TASK ITEM ▸
Make an exact copy of all the data, pictures excluded.

INFORMATION GIVEN ▸
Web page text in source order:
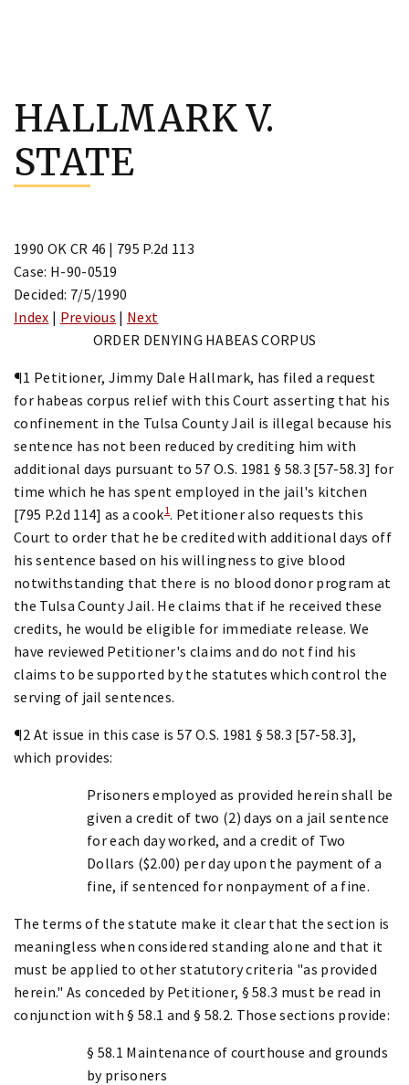
content
HALLMARK V.
STATE
1990 OK CR 46 | 795 P.2d 113
Case: H-90-0519
Decided: 7/5/1990
Index | Previous | Next
ORDER DENYING HABEAS CORPUS
¶1 Petitioner, Jimmy Dale Hallmark, has filed a request
for habeas corpus relief with this Court asserting that his
confinement in the Tulsa County Jail is illegal because his
sentence has not been reduced by crediting him with
additional days pursuant to 57 O.S. 1981 § 58.3 [57-58.3] for
time which he has spent employed in the jail's kitchen
[795 P.2d 114] as a cook1. Petitioner also requests this
Court to order that he be credited with additional days off
his sentence based on his willingness to give blood
notwithstanding that there is no blood donor program at
the Tulsa County Jail. He claims that if he received these
credits, he would be eligible for immediate release. We
have reviewed Petitioner's claims and do not find his
claims to be supported by the statutes which control the
serving of jail sentences.
¶2 At issue in this case is 57 O.S. 1981 § 58.3 [57-58.3],
which provides:
Prisoners employed as provided herein shall be
given a credit of two (2) days on a jail sentence
for each day worked, and a credit of Two
Dollars ($2.00) per day upon the payment of a
fine, if sentenced for nonpayment of a fine.
The terms of the statute make it clear that the section is
meaningless when considered standing alone and that it
must be applied to other statutory criteria "as provided
herein." As conceded by Petitioner, § 58.3 must be read in
conjunction with § 58.1 and § 58.2. Those sections provide:
§ 58.1 Maintenance of courthouse and grounds
by prisoners
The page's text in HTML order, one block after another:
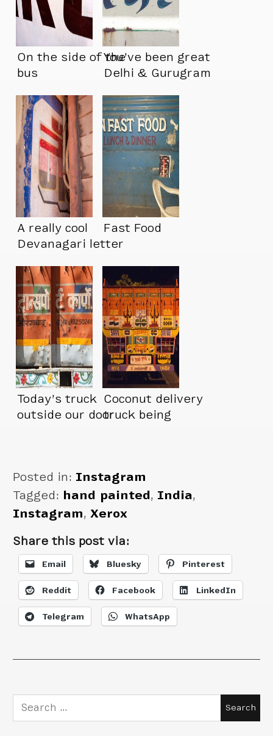
On the side of the
bus
You’ve been great
Delhi & Gurugram
A really cool
Devanagari letter
Fast Food
Today’s truck
outside our door
Coconut delivery
truck being
Posted in: Instagram
Tagged: hand painted , India,
Instagram,Xerox
Share this post via:
Email Bluesky Pinterest
Reddit Facebook LinkedIn
Telegram WhatsApp
Search
for:
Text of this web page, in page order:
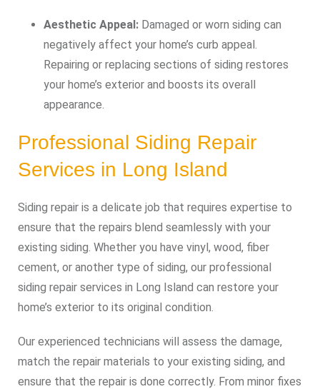
Aesthetic Appeal: Damaged or worn siding can
negatively affect your home’s curb appeal.
Repairing or replacing sections of siding restores
your home’s exterior and boosts its overall
appearance.
Professional Siding Repair
Services in Long Island
Siding repair is a delicate job that requires expertise to
ensure that the repairs blend seamlessly with your
existing siding. Whether you have vinyl, wood, fiber
cement, or another type of siding, our professional
siding repair services in Long Island can restore your
home’s exterior to its original condition.
Our experienced technicians will assess the damage,
match the repair materials to your existing siding, and
ensure that the repair is done correctly. From minor fixes

RESPONSE FOR THIS EXERCISE ▸
Web page text in source order:
content
HALLMARK V.
STATE
1990 OK CR 46 | 795 P.2d 113
Case: H-90-0519
Decided: 7/5/1990
Index | Previous | Next
ORDER DENYING HABEAS CORPUS
¶1 Petitioner, Jimmy Dale Hallmark, has filed a request
for habeas corpus relief with this Court asserting that his
confinement in the Tulsa County Jail is illegal because his
sentence has not been reduced by crediting him with
additional days pursuant to 57 O.S. 1981 § 58.3 [57-58.3] for
time which he has spent employed in the jail's kitchen
[795 P.2d 114] as a cook1. Petitioner also requests this
Court to order that he be credited with additional days off
his sentence based on his willingness to give blood
notwithstanding that there is no blood donor program at
the Tulsa County Jail. He claims that if he received these
credits, he would be eligible for immediate release. We
have reviewed Petitioner's claims and do not find his
claims to be supported by the statutes which control the
serving of jail sentences.
¶2 At issue in this case is 57 O.S. 1981 § 58.3 [57-58.3],
which provides:
Prisoners employed as provided herein shall be
given a credit of two (2) days on a jail sentence
for each day worked, and a credit of Two
Dollars ($2.00) per day upon the payment of a
fine, if sentenced for nonpayment of a fine.
The terms of the statute make it clear that the section is
meaningless when considered standing alone and that it
must be applied to other statutory criteria "as provided
herein." As conceded by Petitioner, § 58.3 must be read in
conjunction with § 58.1 and § 58.2. Those sections provide:
§ 58.1 Maintenance of courthouse and grounds
by prisoners
The page's text in HTML order, one block after another:
On the side of the
bus
You’ve been great
Delhi & Gurugram
A really cool
Devanagari letter
Fast Food
Today’s truck
outside our door
Coconut delivery
truck being
Posted in: Instagram
Tagged: hand painted , India,
Instagram,Xerox
Share this post via:
Email Bluesky Pinterest
Reddit Facebook LinkedIn
Telegram WhatsApp
Search
for:
Text of this web page, in page order:
Aesthetic Appeal: Damaged or worn siding can
negatively affect your home’s curb appeal.
Repairing or replacing sections of siding restores
your home’s exterior and boosts its overall
appearance.
Professional Siding Repair
Services in Long Island
Siding repair is a delicate job that requires expertise to
ensure that the repairs blend seamlessly with your
existing siding. Whether you have vinyl, wood, fiber
cement, or another type of siding, our professional
siding repair services in Long Island can restore your
home’s exterior to its original condition.
Our experienced technicians will assess the damage,
match the repair materials to your existing siding, and
ensure that the repair is done correctly. From minor fixes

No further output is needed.